**Work order:** Among the entries below, find the lines that hold the word "bench" and report them.

▼▼▼

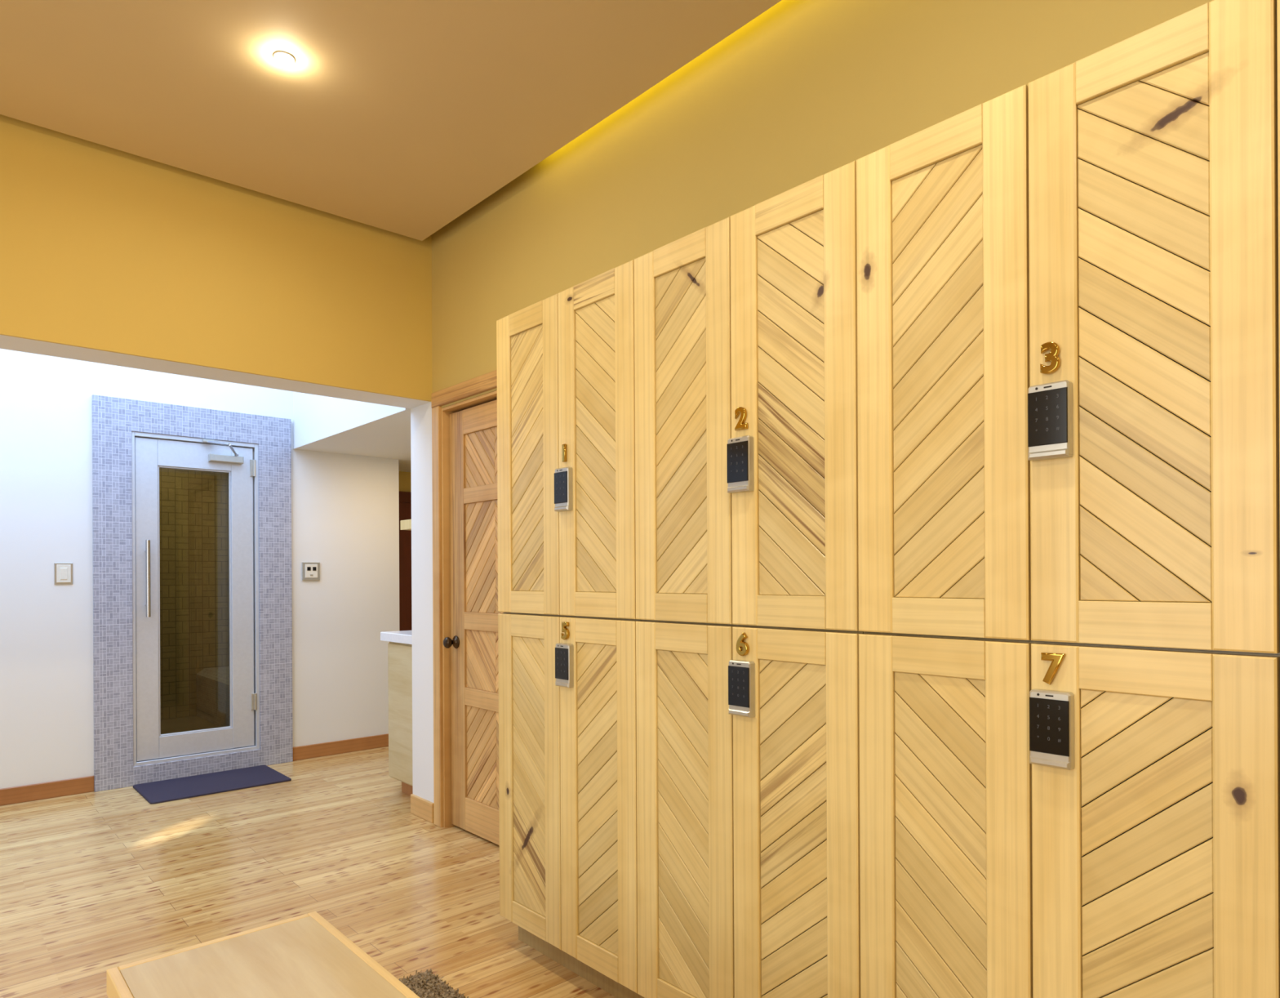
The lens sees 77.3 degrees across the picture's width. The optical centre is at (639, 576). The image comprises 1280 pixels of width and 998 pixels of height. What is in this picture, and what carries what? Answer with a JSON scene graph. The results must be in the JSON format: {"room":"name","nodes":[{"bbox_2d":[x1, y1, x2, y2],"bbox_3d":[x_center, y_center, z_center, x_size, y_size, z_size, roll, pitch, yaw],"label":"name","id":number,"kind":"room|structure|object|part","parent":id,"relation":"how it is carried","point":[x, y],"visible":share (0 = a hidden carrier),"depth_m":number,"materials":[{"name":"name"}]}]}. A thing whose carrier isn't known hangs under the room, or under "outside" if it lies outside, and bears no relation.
{"room":"changing room","nodes":[
{"label":"changing room","id":0,"kind":"room"},
{"bbox_2d":[160,715,218,733],"bbox_3d":[-3.355,1.218,5.947,2.000,0.100,1.670,0,0,-42],"label":"floor","id":1,"kind":"structure","parent":0,"point":[190,722],"depth_m":6.32,"materials":[{"name":"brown wood"}]},
{"bbox_2d":[195,666,229,726],"bbox_3d":[-3.018,0.966,6.503,0.748,0.400,1.298,0,0,-42],"label":"bench","id":2,"kind":"object","parent":1,"relation":"on","point":[212,683],"visible":0.23,"depth_m":6.38,"materials":[{"name":"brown wood"}]},
{"bbox_2d":[159,467,229,719],"bbox_3d":[-3.956,0.021,6.603,2.200,2.500,0.100,0,0,-42],"label":"wall","id":3,"kind":"structure","parent":0,"point":[193,506],"depth_m":6.71,"materials":[{"name":"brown tile"}]},
{"bbox_2d":[0,348,399,788],"bbox_3d":[-3.772,-0.330,4.350,5.150,3.200,0.150,0,0,-42],"label":"wall","id":4,"kind":"structure","parent":0,"point":[345,507],"depth_m":4.72,"materials":[{"name":"white paint"}]},
{"bbox_2d":[0,775,93,805],"bbox_3d":[-4.365,1.227,3.695,3.079,0.092,0.014,0,0,-42],"label":"baseboard","id":5,"kind":"structure","parent":4,"relation":"attached to","point":[10,795],"depth_m":4.57,"materials":[{"name":"brown wood"}]},
{"bbox_2d":[53,562,72,584],"bbox_3d":[-3.336,-0.018,4.634,0.088,0.124,0.012,0,0,-42],"label":"light switch","id":6,"kind":"object","parent":4,"relation":"attached to","point":[63,571],"visible":1,"depth_m":4.63,"materials":[{"name":"white plastic"}]},
{"bbox_2d":[92,394,293,791],"bbox_3d":[-2.806,0.096,5.101,1.129,2.338,0.030,0,0,-42],"label":"tile surround","id":7,"kind":"object","parent":4,"relation":"attached to","point":[114,420],"visible":1,"depth_m":4.91,"materials":[{"name":"grey tile"}]},
{"bbox_2d":[134,436,254,760],"bbox_3d":[-2.839,0.136,5.122,0.675,1.976,0.055,0,0,-42],"label":"leaf","id":8,"kind":"object","parent":4,"relation":"attached to","point":[151,455],"visible":0.97,"depth_m":5.07,"materials":[{"name":"metal"}]},
{"bbox_2d":[144,539,151,617],"bbox_3d":[-3.008,0.011,4.890,0.025,0.470,0.062,0,0,-42],"label":"door handle","id":9,"kind":"object","parent":8,"relation":"attached to","point":[148,605],"depth_m":4.87,"materials":[{"name":"metal"}]},
{"bbox_2d":[202,438,243,463],"bbox_3d":[-2.658,-0.809,5.135,0.240,0.135,0.174,0,0,-42],"label":"door closer","id":10,"kind":"object","parent":8,"relation":"attached to","point":[235,459],"depth_m":5.15,"materials":[{"name":"silver metal"}]},
{"bbox_2d":[131,431,259,766],"bbox_3d":[-2.848,0.134,5.138,0.726,2.032,0.120,0,0,-42],"label":"frame","id":11,"kind":"object","parent":4,"relation":"attached to","point":[140,434],"visible":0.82,"depth_m":5.21,"materials":[{"name":"metal"}]},
{"bbox_2d":[249,459,257,709],"bbox_3d":[-2.562,0.053,5.319,0.042,1.660,0.024,0,0,-42],"label":"hinges","id":12,"kind":"object","parent":4,"relation":"attached to","point":[252,462],"visible":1,"depth_m":5.31,"materials":[{"name":"silver metal"}]},
{"bbox_2d":[302,561,319,579],"bbox_3d":[-2.290,-0.038,5.576,0.120,0.124,0.020,0,0,-42],"label":"control panel","id":13,"kind":"object","parent":4,"relation":"attached to","point":[310,571],"visible":1,"depth_m":5.57,"materials":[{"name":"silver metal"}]},
{"bbox_2d":[293,733,388,760],"bbox_3d":[-2.094,1.215,5.752,0.792,0.092,0.014,0,0,-42],"label":"baseboard","id":14,"kind":"structure","parent":4,"relation":"attached to","point":[303,752],"depth_m":5.70,"materials":[{"name":"brown wood"}]},
{"bbox_2d":[0,334,429,408],"bbox_3d":[-2.249,-1.413,3.183,5.850,1.050,0.225,0,0,-42],"label":"beam","id":15,"kind":"structure","parent":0,"point":[11,343],"depth_m":3.47,"materials":[{"name":"white paint"}]},
{"bbox_2d":[0,114,431,401],"bbox_3d":[-2.650,-1.411,2.658,4.550,1.050,0.015,0,0,-42],"label":"wall","id":16,"kind":"structure","parent":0,"point":[104,248],"depth_m":3.37,"materials":[{"name":"yellow paint"}]},
{"bbox_2d":[0,746,616,997],"bbox_3d":[-0.928,1.305,1.852,6.100,0.100,9.000,0,0,-42],"label":"floor","id":17,"kind":"structure","parent":0,"point":[91,883],"depth_m":3.29,"materials":[{"name":"brown wood"}]},
{"bbox_2d":[133,764,291,804],"bbox_3d":[-2.606,1.258,4.889,0.760,0.012,0.515,0,0,-42],"label":"floor mat","id":18,"kind":"object","parent":17,"relation":"on","point":[185,787],"visible":1,"depth_m":4.84,"materials":[{"name":"fabric"}]},
{"bbox_2d":[106,911,420,997],"bbox_3d":[-0.431,1.027,1.227,0.424,0.450,1.505,0,0,-42],"label":"bench","id":19,"kind":"object","parent":17,"relation":"on","point":[304,955],"visible":1,"depth_m":1.64,"materials":[{"name":"brown wood"}]},
{"bbox_2d":[380,630,413,795],"bbox_3d":[-1.122,0.788,4.700,0.600,0.935,0.521,0,0,-42],"label":"counter","id":20,"kind":"object","parent":17,"relation":"on","point":[400,645],"visible":0.32,"depth_m":4.54,"materials":[{"name":"brown wood"}]},
{"bbox_2d":[380,630,412,644],"bbox_3d":[-1.124,0.346,4.700,0.600,0.050,0.521,0,0,-42],"label":"countertop","id":21,"kind":"structure","parent":20,"relation":"on","point":[401,636],"depth_m":4.55,"materials":[{"name":"white stone"}]},
{"bbox_2d":[398,968,468,997],"bbox_3d":[-0.341,1.242,1.871,0.431,0.020,1.445,0,0,-42],"label":"shag rug","id":22,"kind":"object","parent":17,"relation":"on","point":[426,984],"visible":0.62,"depth_m":2.42,"materials":[{"name":"brown carpet"}]},
{"bbox_2d":[497,612,644,997],"bbox_3d":[-0.075,0.686,2.624,0.510,1.130,0.701,0,0,-42],"label":"locker","id":23,"kind":"object","parent":17,"relation":"on","point":[567,703],"visible":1,"depth_m":2.42,"materials":[{"name":"brown wood"}]},
{"bbox_3d":[-0.358,0.638,2.605,0.022,1.027,0.347,0,0,-42],"label":"door","id":24,"kind":"part","parent":23,"relation":"part of","materials":[{"name":"brown wood"}]},
{"bbox_2d":[496,259,640,619],"bbox_3d":[-0.080,-0.377,2.624,0.510,0.995,0.701,0,0,-42],"label":"locker","id":25,"kind":"object","parent":23,"relation":"on","point":[566,391],"visible":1,"depth_m":2.42,"materials":[{"name":"brown wood"}]},
{"bbox_3d":[-0.363,-0.377,2.605,0.022,0.992,0.347,0,0,-42],"label":"door","id":26,"kind":"part","parent":25,"relation":"part of","materials":[{"name":"brown wood"}]},
{"bbox_3d":[-0.127,-0.378,2.345,0.022,0.992,0.347,0,0,-42],"label":"door","id":27,"kind":"part","parent":25,"relation":"part of","materials":[{"name":"brown wood"}]},
{"bbox_3d":[-0.122,0.637,2.345,0.022,1.027,0.347,0,0,-42],"label":"door","id":28,"kind":"part","parent":23,"relation":"part of","materials":[{"name":"brown wood"}]},
{"bbox_2d":[635,619,863,997],"bbox_3d":[0.397,0.683,2.103,0.510,1.130,0.701,0,0,-42],"label":"locker","id":29,"kind":"object","parent":17,"relation":"on","point":[748,736],"visible":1,"depth_m":1.91,"materials":[{"name":"brown wood"}]},
{"bbox_3d":[0.114,0.636,2.084,0.022,1.027,0.347,0,0,-42],"label":"door","id":30,"kind":"part","parent":29,"relation":"part of","materials":[{"name":"brown wood"}]},
{"bbox_2d":[634,160,863,631],"bbox_3d":[0.391,-0.380,2.103,0.510,0.995,0.701,0,0,-42],"label":"locker","id":31,"kind":"object","parent":29,"relation":"on","point":[745,322],"visible":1,"depth_m":1.89,"materials":[{"name":"brown wood"}]},
{"bbox_3d":[0.109,-0.380,2.084,0.022,0.992,0.347,0,0,-42],"label":"door","id":32,"kind":"part","parent":31,"relation":"part of","materials":[{"name":"brown wood"}]},
{"bbox_3d":[0.345,-0.381,1.824,0.022,0.992,0.347,0,0,-42],"label":"door","id":33,"kind":"part","parent":31,"relation":"part of","materials":[{"name":"brown wood"}]},
{"bbox_3d":[0.350,0.635,1.824,0.022,1.027,0.347,0,0,-42],"label":"door","id":34,"kind":"part","parent":29,"relation":"part of","materials":[{"name":"brown wood"}]},
{"bbox_2d":[858,631,1279,997],"bbox_3d":[0.869,0.681,1.582,0.510,1.130,0.701,0,0,-42],"label":"locker","id":35,"kind":"object","parent":17,"relation":"on","point":[1037,819],"visible":1,"depth_m":1.38,"materials":[{"name":"brown wood"}]},
{"bbox_3d":[0.586,0.633,1.563,0.022,1.027,0.347,0,0,-42],"label":"door","id":36,"kind":"part","parent":35,"relation":"part of","materials":[{"name":"brown wood"}]},
{"bbox_2d":[856,0,1279,654],"bbox_3d":[0.863,-0.382,1.582,0.510,0.995,0.701,0,0,-42],"label":"locker","id":37,"kind":"object","parent":35,"relation":"on","point":[1068,344],"visible":1,"depth_m":1.36,"materials":[{"name":"brown wood"}]},
{"bbox_3d":[0.581,-0.382,1.563,0.022,0.992,0.347,0,0,-42],"label":"door","id":38,"kind":"part","parent":37,"relation":"part of","materials":[{"name":"brown wood"}]},
{"bbox_3d":[0.816,-0.383,1.303,0.022,0.992,0.347,0,0,-42],"label":"door","id":39,"kind":"part","parent":37,"relation":"part of","materials":[{"name":"brown wood"}]},
{"bbox_3d":[0.822,0.632,1.303,0.022,1.027,0.347,0,0,-42],"label":"door","id":40,"kind":"part","parent":35,"relation":"part of","materials":[{"name":"brown wood"}]},
{"bbox_3d":[1.340,0.678,1.061,0.510,1.130,0.701,0,0,-42],"label":"locker","id":41,"kind":"object","parent":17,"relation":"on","visible":0},
{"bbox_2d":[1276,0,1279,497],"bbox_3d":[1.335,-0.385,1.061,0.510,0.995,0.701,0,0,-42],"label":"locker","id":42,"kind":"object","parent":41,"relation":"on","point":[1277,1],"visible":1,"depth_m":1.16,"materials":[{"name":"brown wood"}]},
{"bbox_2d":[293,391,411,471],"bbox_3d":[-1.481,-1.412,5.598,1.470,1.060,2.323,0,0,-42],"label":"ceiling soffit","id":43,"kind":"structure","parent":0,"point":[324,424],"depth_m":5.12,"materials":[{"name":"white paint"}]},
{"bbox_2d":[0,0,781,240],"bbox_3d":[-0.628,-1.695,0.371,4.180,0.040,5.982,0,0,-42],"label":"ceiling","id":44,"kind":"structure","parent":0,"point":[400,117],"depth_m":2.70,"materials":[{"name":"paint"}]},
{"bbox_2d":[273,51,294,68],"bbox_3d":[-1.146,-1.657,2.579,0.064,0.030,0.064,0,0,-42],"label":"recessed light","id":45,"kind":"object","parent":44,"relation":"in","point":[285,60],"visible":1,"depth_m":2.56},
{"bbox_3d":[-1.146,-1.657,2.579,0.046,0.029,0.046,0,0,-42],"label":"bulb","id":46,"kind":"part","parent":45,"relation":"part of","materials":[{"name":"white glass"}]},
{"bbox_2d":[398,471,411,492],"bbox_3d":[-2.003,-0.340,6.754,0.700,3.200,0.100,0,0,-42],"label":"wall","id":47,"kind":"structure","parent":0,"point":[404,477],"depth_m":6.72,"materials":[{"name":"paint"}]},
{"bbox_2d":[399,491,412,630],"bbox_3d":[-1.956,0.275,6.705,0.680,1.970,0.030,0,0,-42],"label":"door","id":48,"kind":"structure","parent":47,"relation":"in","point":[405,497],"depth_m":6.70,"materials":[{"name":"red wood"}]},
{"bbox_2d":[400,519,411,529],"bbox_3d":[-1.072,-0.302,4.683,0.500,0.055,0.421,0,0,-42],"label":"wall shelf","id":49,"kind":"object","parent":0,"point":[404,524],"depth_m":4.62,"materials":[{"name":"beige wood"}]},
{"bbox_2d":[410,401,433,802],"bbox_3d":[-0.601,0.178,4.658,1.440,2.150,0.240,0,0,-42],"label":"wall partition","id":50,"kind":"structure","parent":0,"point":[420,415],"depth_m":4.17,"materials":[{"name":"white paint"}]},
{"bbox_2d":[410,793,434,822],"bbox_3d":[-1.135,1.206,4.170,0.014,0.100,0.240,0,0,-42],"label":"baseboard","id":51,"kind":"structure","parent":50,"relation":"attached to","point":[424,808],"depth_m":4.15,"materials":[{"name":"brown wood"}]},
{"bbox_2d":[431,0,1213,742],"bbox_3d":[1.021,-0.315,1.895,0.140,3.120,6.037,0,0,-42],"label":"wall","id":52,"kind":"structure","parent":0,"point":[804,91],"depth_m":2.54,"materials":[{"name":"paint"}]},
{"bbox_2d":[431,369,497,826],"bbox_3d":[-0.675,0.161,3.735,0.128,2.185,0.985,0,0,-42],"label":"door frame","id":53,"kind":"structure","parent":52,"relation":"attached to","point":[487,381],"depth_m":4.02,"materials":[{"name":"brown wood"}]},
{"bbox_2d":[443,399,502,844],"bbox_3d":[-0.691,0.212,3.717,0.106,2.060,0.810,0,0,-42],"label":"leaf","id":54,"kind":"object","parent":52,"relation":"attached to","point":[473,517],"depth_m":3.87,"materials":[{"name":"brown wood"}]},
{"bbox_3d":[-0.937,0.325,3.959,0.066,0.064,0.064,0,0,-42],"label":"knob","id":55,"kind":"part","parent":54,"relation":"part of","materials":[{"name":"brown metal"}]}
]}

▲▲▲

**Output for this task:**
{"bbox_2d":[195,666,229,726],"bbox_3d":[-3.018,0.966,6.503,0.748,0.400,1.298,0,0,-42],"label":"bench","id":2,"kind":"object","parent":1,"relation":"on","point":[212,683],"visible":0.23,"depth_m":6.38,"materials":[{"name":"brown wood"}]},
{"bbox_2d":[106,911,420,997],"bbox_3d":[-0.431,1.027,1.227,0.424,0.450,1.505,0,0,-42],"label":"bench","id":19,"kind":"object","parent":17,"relation":"on","point":[304,955],"visible":1,"depth_m":1.64,"materials":[{"name":"brown wood"}]},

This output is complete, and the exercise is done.